- [MATERIAL SUPPLIED]

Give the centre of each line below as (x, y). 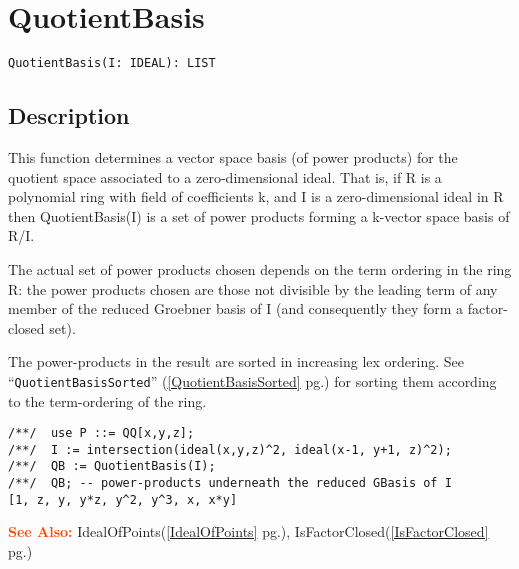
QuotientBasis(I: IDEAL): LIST (112, 63)
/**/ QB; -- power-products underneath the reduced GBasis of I (230, 483)
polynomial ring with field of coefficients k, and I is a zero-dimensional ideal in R (256, 196)
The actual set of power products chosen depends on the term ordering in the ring (260, 268)
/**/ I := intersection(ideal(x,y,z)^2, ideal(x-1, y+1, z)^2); (230, 449)
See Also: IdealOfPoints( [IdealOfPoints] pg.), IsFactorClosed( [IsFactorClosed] (248, 531)
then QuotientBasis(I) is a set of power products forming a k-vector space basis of (259, 215)
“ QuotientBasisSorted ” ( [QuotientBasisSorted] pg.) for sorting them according (252, 380)
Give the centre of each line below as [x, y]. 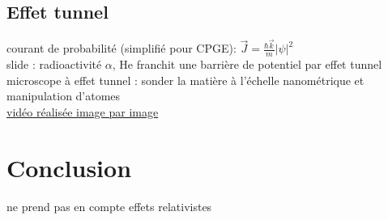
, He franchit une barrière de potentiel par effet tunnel [247, 64]
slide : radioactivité [54, 64]
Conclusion [69, 167]
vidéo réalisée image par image [83, 111]
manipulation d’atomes [64, 96]
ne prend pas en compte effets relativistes [109, 206]
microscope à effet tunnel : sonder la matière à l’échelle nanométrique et [185, 80]
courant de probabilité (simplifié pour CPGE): [122, 48]
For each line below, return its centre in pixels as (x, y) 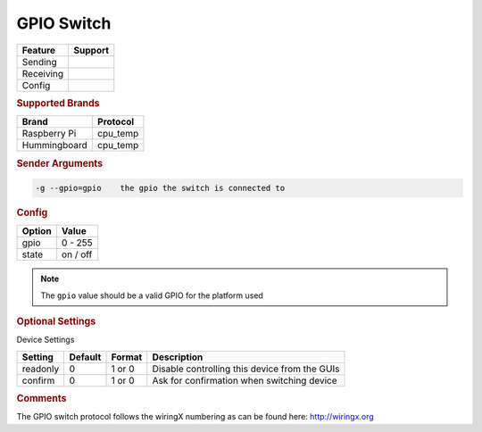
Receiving (43, 73)
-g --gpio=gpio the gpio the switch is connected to (160, 188)
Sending (39, 62)
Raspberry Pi (49, 134)
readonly (41, 369)
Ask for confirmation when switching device (245, 380)
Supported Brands (58, 103)
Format (127, 357)
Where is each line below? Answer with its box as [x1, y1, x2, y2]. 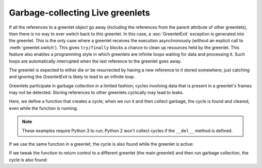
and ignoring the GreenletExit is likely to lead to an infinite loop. [9, 74, 135, 80]
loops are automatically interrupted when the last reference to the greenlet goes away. [9, 58, 182, 64]
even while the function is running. [9, 105, 78, 111]
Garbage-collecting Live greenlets [9, 7, 150, 18]
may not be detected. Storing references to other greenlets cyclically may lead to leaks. [9, 90, 184, 96]
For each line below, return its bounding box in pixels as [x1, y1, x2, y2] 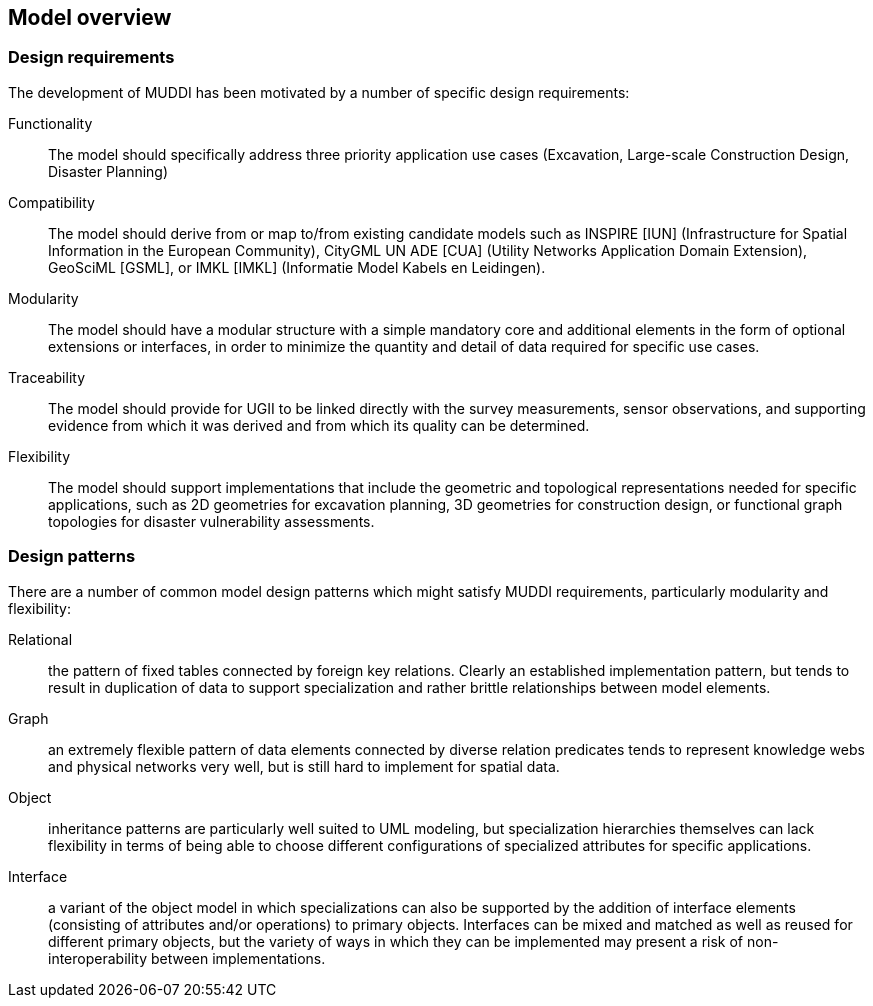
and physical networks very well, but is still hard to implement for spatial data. [48, 757, 560, 775]
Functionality [8, 114, 93, 132]
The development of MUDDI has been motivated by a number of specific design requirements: [8, 83, 630, 101]
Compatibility [8, 193, 95, 211]
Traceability [8, 368, 85, 386]
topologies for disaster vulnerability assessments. [48, 512, 375, 530]
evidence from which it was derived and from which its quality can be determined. [48, 416, 590, 434]
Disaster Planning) [48, 162, 169, 180]

- [EXERCISE DETAILS] Reproduce the final stretch of the data above: every line from the one holding "evidence from which" through the end, inclusive, exactly as written and nothing else.

- [RESULT]
evidence from which it was derived and from which its quality can be determined. [48, 416, 590, 434]
Disaster Planning) [48, 162, 169, 180]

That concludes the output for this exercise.